Toward the tail end of the Covid pandemic, Katya Karlova’s career morphed from fashion model to Instagram influencer. As businesses started to reopen, Karlova started posting photos of herself on the app to connect with other photographers, leading to more opportunities.

Her following on the photo-sharing service ballooned to over 250,000 people, the type of reach that attracted brand partnerships. Clothing companies like Secrets in Lace, which sells nylon stockings and lingerie, paid Karlova to promote their products in her videos.

Karlova, who lives in Los Angeles, even became a verified Instagram user, signifying at the time that she was “notable and unique,” according to Instagram’s help center.
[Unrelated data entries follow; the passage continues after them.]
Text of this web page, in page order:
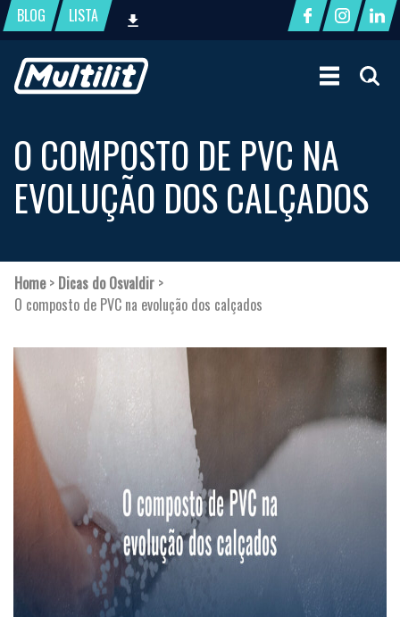
BLOG LISTA
O COMPOSTO DE PVC NA
EVOLUÇÃO DOS CALÇADOS
Home> Dicas do Osvaldir >
O composto de PVC na evolução dos calçados
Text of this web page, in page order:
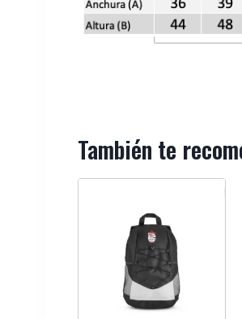
También te
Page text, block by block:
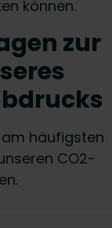
können.
zur
häufigsten
CO2-
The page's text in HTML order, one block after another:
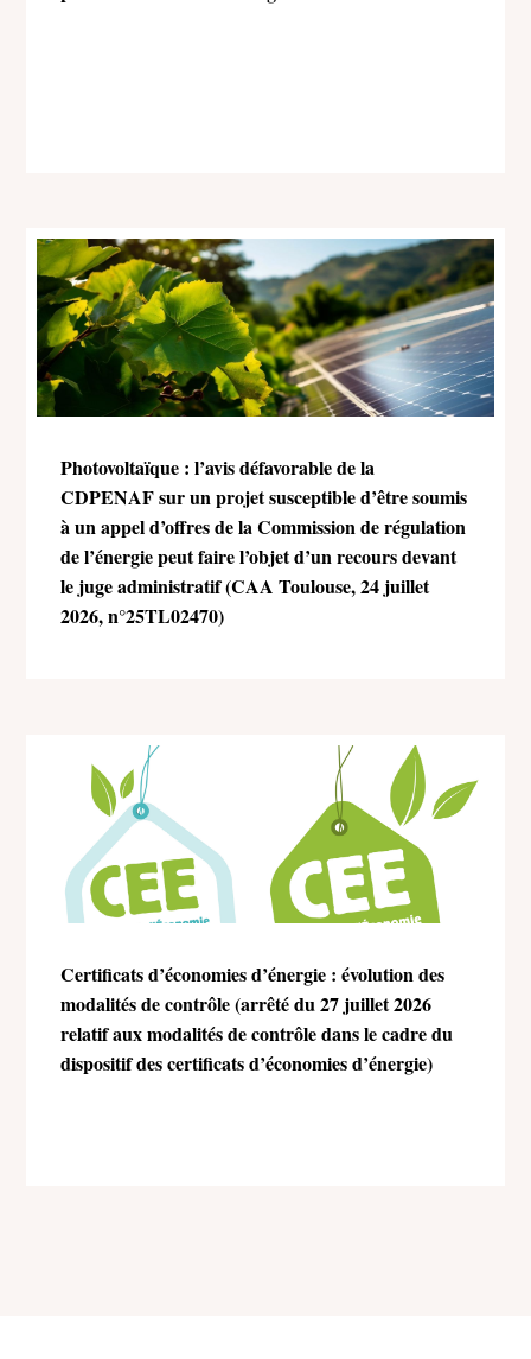
Photovoltaïque : l’avis défavorable de la
CDPENAF sur un projet susceptible d’être soumis
à un appel d’offres de la Commission de régulation
de l’énergie peut faire l’objet d’un recours devant
le juge administratif (CAA Toulouse, 24 juillet
2026, n°25TL02470)
Certificats d’économies d’énergie : évolution des
modalités de contrôle (arrêté du 27 juillet 2026
relatif aux modalités de contrôle dans le cadre du
dispositif des certificats d’économies d’énergie)
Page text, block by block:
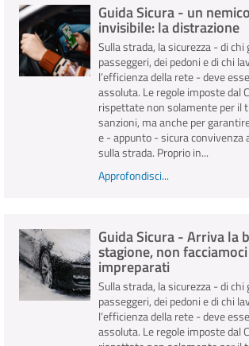
Guida Sicura - un
invisibile: la distrazione
Sulla strada, la sicurezza - di chi
passeggeri, dei pedoni e di chi
l’efficienza della rete - deve
assoluta. Le regole imposte dal
rispettate non solamente per il
sanzioni, ma anche per
e - appunto - sicura convivenza
sulla strada. Proprio in...
Approfondisci...
Guida Sicura - Arriva la
stagione, non
impreparati
Sulla strada, la sicurezza - di chi
passeggeri, dei pedoni e di chi
l’efficienza della rete - deve
assoluta. Le regole imposte dal
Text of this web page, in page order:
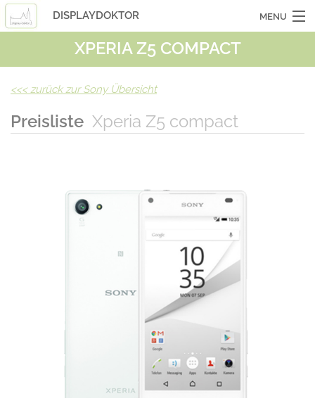
DISPLAYDOKTOR MENU
OCASSIONSGERÄTEXPERIA Z5 COMPACT
<<<zurück zur Sony Übersicht
Preisliste Xperia Z5 compact
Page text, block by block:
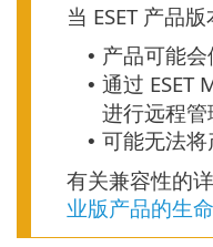
当 ESET 产品
• 产品可能会
• 通过 ESET
进行远程管
• 可能无法将
有关兼容性的
业版产品的生
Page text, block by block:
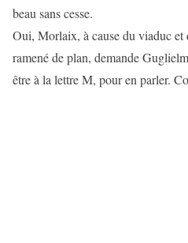
beau sans cesse.
Oui, Morlaix, à cause du viaduc et
ramené de plan, demande
être à la lettre M, pour en parler.
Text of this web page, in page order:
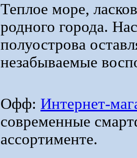
Теплое море,
родного города.
полуострова
незабываемые
Офф: Интернет-
современные
ассортименте.
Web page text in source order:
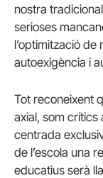
nostra
serioses
l’optimització
autoexigència i
Tot reconeixent
axial, som crítics
centrada
de l’escola una
educatius serà
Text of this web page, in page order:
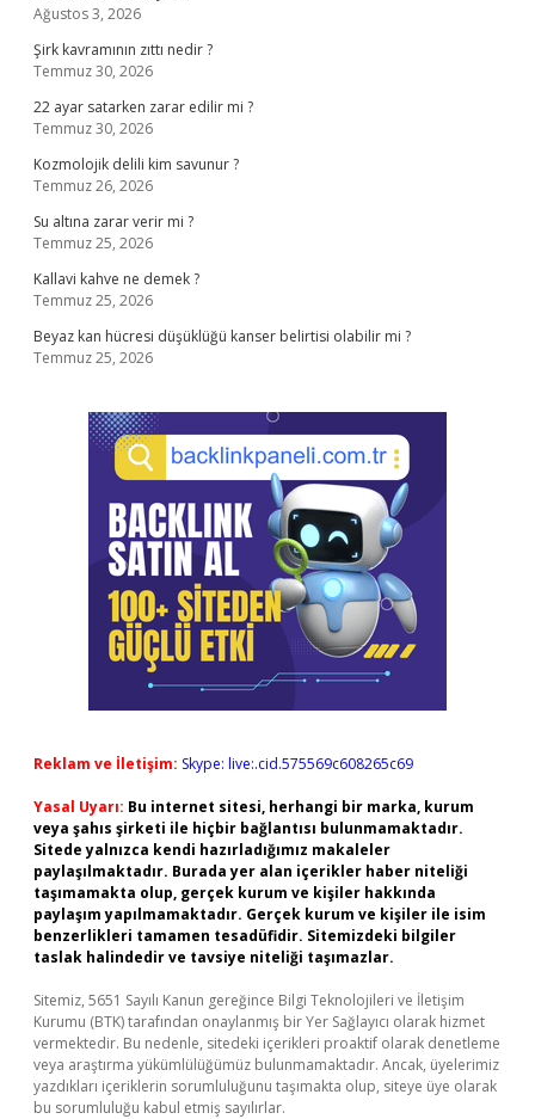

But the party ended in a hurry.

When Meta, the parent company of Facebook and Instagram, began its cost-cutting spree in late 2022 and amped it up this year, Karlova’s Instagram account turned into collateral damage. As part of the company’s two rounds of layoffs, equaling roughly 21,000 job cuts, Meta gutted wide swaths of its customer service operation, leaving influencers and businesses with nobody to contact about their accounts.

For Karlova, that meant internet scammers were suddenly given free rein to her profile, stealing her photos and creating fake accounts that they could use to deceive Instagram users, in some cases convincing them to send money for what they described as adult-related content.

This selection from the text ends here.